> What you should do
Your answer should repeat every line of the records below in which the word "Google" appears.

[Source data]
■ ■ ■ ■ ■
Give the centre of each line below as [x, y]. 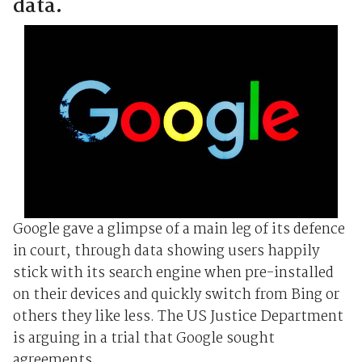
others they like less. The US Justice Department [178, 317]
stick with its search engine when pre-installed [173, 273]
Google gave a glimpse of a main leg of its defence [179, 229]
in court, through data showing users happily [166, 251]
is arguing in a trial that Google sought [143, 339]
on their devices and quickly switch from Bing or [176, 295]
■ ■ ■ ■ ■
> Result of the task
Google gave a glimpse of a main leg of its defence [179, 229]
is arguing in a trial that Google sought [143, 339]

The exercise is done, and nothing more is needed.